Dean Stewart and FEAR Youth primed for GODZone

New Zealand has a proud tradition in adventure racing. This country hosts some of the best adventure racing in the world and our top athletes have conquered the globe.

A Southland-based youth team is looking to forge a path for the next generation of world-leading New Zealand adventure racers. Nathan Burdon talked with one of its leaders, Dean Stewart.


After 150km of trekking, including some 12,000m of climbing, 19-year-old Dean Stewart reached out towards The Revenant’s ceremonial bottle of whisky sitting on the camp table and ‘tapped out’.

Participants who ‘fail’ to make it to the finish line have to tap the bottle. Finishers get to drink from it. Only four finishers have ever tasted success in the event’s four year history.

As the ‘last man standing’ in The Revenant, an almost unspeakably difficult endurance event held in the hills above Garston, the Southland teenager was the final withdrawal after missing the cut off by 30 minutes to attempt a fourth lap of the course.

The moment was ‘bitter-sweet’, Stewart says.

Photo: Sean Beale Photography

“A lot of people take a lot of joy in (tapping out), but it was just a real bitter-sweet moment missing that cut off. There were so many reasons I didn’t make it and so many reasons I could have made it. I look back on it and I’m really happy, even if my body language didn’t show it at the time.”

Scott Worthington, co-founder and race director for The Revenant, was watching and couldn’t help but be impressed with Stewart’s demeanour.

Worthington recalls Stewart’s mum checking in on her son. Participants race unsupported without the help of GPS or even watches. They have little idea how close, or far away, they are from the cut offs which determine whether they can keep going.

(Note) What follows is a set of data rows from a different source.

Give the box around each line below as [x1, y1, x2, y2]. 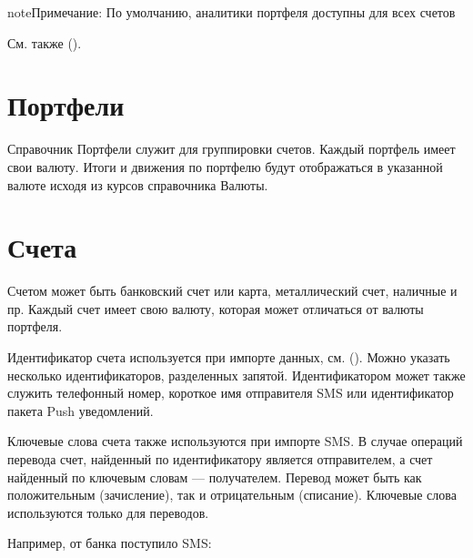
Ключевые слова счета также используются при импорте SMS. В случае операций [7, 431, 463, 451]
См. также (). [7, 33, 82, 52]
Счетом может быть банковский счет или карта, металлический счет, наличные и [7, 281, 458, 300]
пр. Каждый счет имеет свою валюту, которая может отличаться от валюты [7, 299, 424, 318]
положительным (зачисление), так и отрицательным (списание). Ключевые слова [7, 485, 457, 504]
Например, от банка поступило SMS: [7, 533, 212, 553]
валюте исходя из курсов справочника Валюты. [7, 175, 268, 194]
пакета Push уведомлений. [7, 401, 154, 420]
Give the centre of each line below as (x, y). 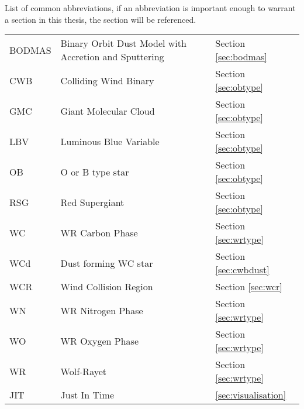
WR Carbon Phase (99, 232)
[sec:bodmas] (241, 57)
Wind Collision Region (107, 287)
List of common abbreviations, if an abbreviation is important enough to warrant (150, 8)
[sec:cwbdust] (242, 270)
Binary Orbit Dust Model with (123, 43)
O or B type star (95, 171)
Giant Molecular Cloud (108, 111)
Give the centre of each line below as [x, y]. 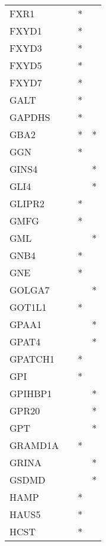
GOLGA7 [30, 290]
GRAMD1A [34, 445]
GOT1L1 [28, 307]
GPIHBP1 [31, 393]
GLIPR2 [27, 203]
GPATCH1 [32, 359]
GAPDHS [30, 117]
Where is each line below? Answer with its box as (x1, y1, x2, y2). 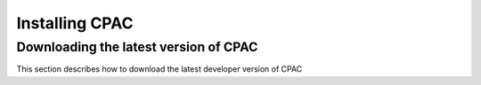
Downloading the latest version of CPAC (16, 39, 258, 55)
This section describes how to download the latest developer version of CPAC (16, 64, 303, 74)
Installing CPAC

“His Mum said to him “how do you feel?” to which he replied, “I’m a bit tired. I think I’ll need a bit of a sleep,”,Worthington, who has competed in a swathe of endurance events himself, said.

“This personified the calm, measured, understated and humble approach he had during the race. Perhaps more importantly it showed a maturity well beyond his 19 years. I distinctly remember thinking to myself New Zealand adventure racing is in good hands when we have people like Dean.

“I certainly do not want to put pressure on Dean but I thought we have been so well served in the sport by people like Nathan Fa’avae and here we have the next generation. The sport is in good hands.”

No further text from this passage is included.